▶ Instructions to follow:
Each record must be output exactly and in full.

Collection entries:

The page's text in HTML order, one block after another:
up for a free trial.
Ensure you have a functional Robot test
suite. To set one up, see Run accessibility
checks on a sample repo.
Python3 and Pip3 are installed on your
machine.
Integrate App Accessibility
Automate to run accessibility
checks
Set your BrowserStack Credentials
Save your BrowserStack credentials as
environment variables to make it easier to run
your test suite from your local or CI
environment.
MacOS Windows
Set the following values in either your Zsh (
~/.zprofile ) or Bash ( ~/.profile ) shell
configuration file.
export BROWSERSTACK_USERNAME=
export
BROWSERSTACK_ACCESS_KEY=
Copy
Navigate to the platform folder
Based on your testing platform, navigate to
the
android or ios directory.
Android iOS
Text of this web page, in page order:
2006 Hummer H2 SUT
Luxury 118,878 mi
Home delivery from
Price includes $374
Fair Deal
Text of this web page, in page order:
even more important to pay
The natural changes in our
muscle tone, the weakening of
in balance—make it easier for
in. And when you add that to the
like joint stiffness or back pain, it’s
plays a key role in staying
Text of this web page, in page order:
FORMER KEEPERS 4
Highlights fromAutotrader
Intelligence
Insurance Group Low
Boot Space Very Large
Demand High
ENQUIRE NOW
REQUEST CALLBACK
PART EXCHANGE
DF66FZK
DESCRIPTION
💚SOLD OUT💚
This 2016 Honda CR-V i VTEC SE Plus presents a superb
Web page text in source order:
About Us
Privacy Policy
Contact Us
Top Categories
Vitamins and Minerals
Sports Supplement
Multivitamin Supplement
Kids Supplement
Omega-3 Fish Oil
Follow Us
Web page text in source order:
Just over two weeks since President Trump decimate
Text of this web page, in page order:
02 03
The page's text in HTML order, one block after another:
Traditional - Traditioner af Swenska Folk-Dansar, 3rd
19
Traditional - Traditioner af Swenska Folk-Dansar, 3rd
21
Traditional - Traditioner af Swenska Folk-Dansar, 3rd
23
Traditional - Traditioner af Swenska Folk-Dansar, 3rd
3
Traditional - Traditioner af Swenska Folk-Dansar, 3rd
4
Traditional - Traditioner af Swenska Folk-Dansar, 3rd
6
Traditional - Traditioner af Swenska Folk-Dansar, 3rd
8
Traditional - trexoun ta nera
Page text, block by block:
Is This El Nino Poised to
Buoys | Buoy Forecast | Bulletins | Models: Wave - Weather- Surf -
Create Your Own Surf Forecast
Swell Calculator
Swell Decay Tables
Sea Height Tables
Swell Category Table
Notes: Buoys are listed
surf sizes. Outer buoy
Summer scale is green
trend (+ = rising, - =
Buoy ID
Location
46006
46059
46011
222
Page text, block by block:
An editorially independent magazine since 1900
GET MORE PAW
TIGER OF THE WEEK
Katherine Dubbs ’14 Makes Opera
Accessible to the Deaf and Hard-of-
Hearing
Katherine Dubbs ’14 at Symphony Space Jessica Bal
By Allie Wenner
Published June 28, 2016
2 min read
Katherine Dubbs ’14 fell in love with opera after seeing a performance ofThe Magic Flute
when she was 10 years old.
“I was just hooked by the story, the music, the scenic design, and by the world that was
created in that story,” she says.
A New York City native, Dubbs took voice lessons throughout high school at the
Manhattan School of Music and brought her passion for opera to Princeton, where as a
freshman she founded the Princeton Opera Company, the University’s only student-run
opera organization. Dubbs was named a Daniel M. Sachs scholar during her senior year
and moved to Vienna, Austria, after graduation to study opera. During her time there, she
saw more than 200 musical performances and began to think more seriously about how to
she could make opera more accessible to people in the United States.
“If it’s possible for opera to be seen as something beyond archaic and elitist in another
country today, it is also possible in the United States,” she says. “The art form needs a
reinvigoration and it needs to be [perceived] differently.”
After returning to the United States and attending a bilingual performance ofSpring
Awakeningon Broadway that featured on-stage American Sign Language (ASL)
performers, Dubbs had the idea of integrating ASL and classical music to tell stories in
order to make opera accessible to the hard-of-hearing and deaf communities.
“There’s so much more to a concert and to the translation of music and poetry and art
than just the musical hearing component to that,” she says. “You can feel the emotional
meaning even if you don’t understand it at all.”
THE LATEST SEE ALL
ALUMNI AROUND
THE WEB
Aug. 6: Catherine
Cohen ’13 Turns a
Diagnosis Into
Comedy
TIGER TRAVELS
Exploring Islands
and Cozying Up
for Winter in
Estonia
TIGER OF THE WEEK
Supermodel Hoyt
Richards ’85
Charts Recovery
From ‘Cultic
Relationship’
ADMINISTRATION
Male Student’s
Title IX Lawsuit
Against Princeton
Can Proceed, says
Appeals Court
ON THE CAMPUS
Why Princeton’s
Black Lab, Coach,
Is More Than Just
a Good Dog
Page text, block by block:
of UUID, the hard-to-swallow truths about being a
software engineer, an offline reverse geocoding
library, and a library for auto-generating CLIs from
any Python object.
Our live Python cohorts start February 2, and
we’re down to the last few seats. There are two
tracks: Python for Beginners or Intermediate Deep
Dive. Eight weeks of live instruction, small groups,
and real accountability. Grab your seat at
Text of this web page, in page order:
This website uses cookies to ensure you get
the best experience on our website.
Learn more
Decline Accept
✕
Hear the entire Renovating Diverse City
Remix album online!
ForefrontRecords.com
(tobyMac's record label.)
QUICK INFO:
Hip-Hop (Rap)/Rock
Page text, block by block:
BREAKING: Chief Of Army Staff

▶ Solution below:
The page's text in HTML order, one block after another:
up for a free trial.
Ensure you have a functional Robot test
suite. To set one up, see Run accessibility
checks on a sample repo.
Python3 and Pip3 are installed on your
machine.
Integrate App Accessibility
Automate to run accessibility
checks
Set your BrowserStack Credentials
Save your BrowserStack credentials as
environment variables to make it easier to run
your test suite from your local or CI
environment.
MacOS Windows
Set the following values in either your Zsh (
~/.zprofile ) or Bash ( ~/.profile ) shell
configuration file.
export BROWSERSTACK_USERNAME=
export
BROWSERSTACK_ACCESS_KEY=
Copy
Navigate to the platform folder
Based on your testing platform, navigate to
the
android or ios directory.
Android iOS
Text of this web page, in page order:
2006 Hummer H2 SUT
Luxury 118,878 mi
Home delivery from
Price includes $374
Fair Deal
Text of this web page, in page order:
even more important to pay
The natural changes in our
muscle tone, the weakening of
in balance—make it easier for
in. And when you add that to the
like joint stiffness or back pain, it’s
plays a key role in staying
Text of this web page, in page order:
FORMER KEEPERS 4
Highlights fromAutotrader
Intelligence
Insurance Group Low
Boot Space Very Large
Demand High
ENQUIRE NOW
REQUEST CALLBACK
PART EXCHANGE
DF66FZK
DESCRIPTION
💚SOLD OUT💚
This 2016 Honda CR-V i VTEC SE Plus presents a superb
Web page text in source order:
About Us
Privacy Policy
Contact Us
Top Categories
Vitamins and Minerals
Sports Supplement
Multivitamin Supplement
Kids Supplement
Omega-3 Fish Oil
Follow Us
Web page text in source order:
Just over two weeks since President Trump decimate
Text of this web page, in page order:
02 03
The page's text in HTML order, one block after another:
Traditional - Traditioner af Swenska Folk-Dansar, 3rd
19
Traditional - Traditioner af Swenska Folk-Dansar, 3rd
21
Traditional - Traditioner af Swenska Folk-Dansar, 3rd
23
Traditional - Traditioner af Swenska Folk-Dansar, 3rd
3
Traditional - Traditioner af Swenska Folk-Dansar, 3rd
4
Traditional - Traditioner af Swenska Folk-Dansar, 3rd
6
Traditional - Traditioner af Swenska Folk-Dansar, 3rd
8
Traditional - trexoun ta nera
Page text, block by block:
Is This El Nino Poised to
Buoys | Buoy Forecast | Bulletins | Models: Wave - Weather- Surf -
Create Your Own Surf Forecast
Swell Calculator
Swell Decay Tables
Sea Height Tables
Swell Category Table
Notes: Buoys are listed
surf sizes. Outer buoy
Summer scale is green
trend (+ = rising, - =
Buoy ID
Location
46006
46059
46011
222
Page text, block by block:
An editorially independent magazine since 1900
GET MORE PAW
TIGER OF THE WEEK
Katherine Dubbs ’14 Makes Opera
Accessible to the Deaf and Hard-of-
Hearing
Katherine Dubbs ’14 at Symphony Space Jessica Bal
By Allie Wenner
Published June 28, 2016
2 min read
Katherine Dubbs ’14 fell in love with opera after seeing a performance ofThe Magic Flute
when she was 10 years old.
“I was just hooked by the story, the music, the scenic design, and by the world that was
created in that story,” she says.
A New York City native, Dubbs took voice lessons throughout high school at the
Manhattan School of Music and brought her passion for opera to Princeton, where as a
freshman she founded the Princeton Opera Company, the University’s only student-run
opera organization. Dubbs was named a Daniel M. Sachs scholar during her senior year
and moved to Vienna, Austria, after graduation to study opera. During her time there, she
saw more than 200 musical performances and began to think more seriously about how to
she could make opera more accessible to people in the United States.
“If it’s possible for opera to be seen as something beyond archaic and elitist in another
country today, it is also possible in the United States,” she says. “The art form needs a
reinvigoration and it needs to be [perceived] differently.”
After returning to the United States and attending a bilingual performance ofSpring
Awakeningon Broadway that featured on-stage American Sign Language (ASL)
performers, Dubbs had the idea of integrating ASL and classical music to tell stories in
order to make opera accessible to the hard-of-hearing and deaf communities.
“There’s so much more to a concert and to the translation of music and poetry and art
than just the musical hearing component to that,” she says. “You can feel the emotional
meaning even if you don’t understand it at all.”
THE LATEST SEE ALL
ALUMNI AROUND
THE WEB
Aug. 6: Catherine
Cohen ’13 Turns a
Diagnosis Into
Comedy
TIGER TRAVELS
Exploring Islands
and Cozying Up
for Winter in
Estonia
TIGER OF THE WEEK
Supermodel Hoyt
Richards ’85
Charts Recovery
From ‘Cultic
Relationship’
ADMINISTRATION
Male Student’s
Title IX Lawsuit
Against Princeton
Can Proceed, says
Appeals Court
ON THE CAMPUS
Why Princeton’s
Black Lab, Coach,
Is More Than Just
a Good Dog
Page text, block by block:
of UUID, the hard-to-swallow truths about being a
software engineer, an offline reverse geocoding
library, and a library for auto-generating CLIs from
any Python object.
Our live Python cohorts start February 2, and
we’re down to the last few seats. There are two
tracks: Python for Beginners or Intermediate Deep
Dive. Eight weeks of live instruction, small groups,
and real accountability. Grab your seat at
Text of this web page, in page order:
This website uses cookies to ensure you get
the best experience on our website.
Learn more
Decline Accept
✕
Hear the entire Renovating Diverse City
Remix album online!
ForefrontRecords.com
(tobyMac's record label.)
QUICK INFO:
Hip-Hop (Rap)/Rock
Page text, block by block:
BREAKING: Chief Of Army Staff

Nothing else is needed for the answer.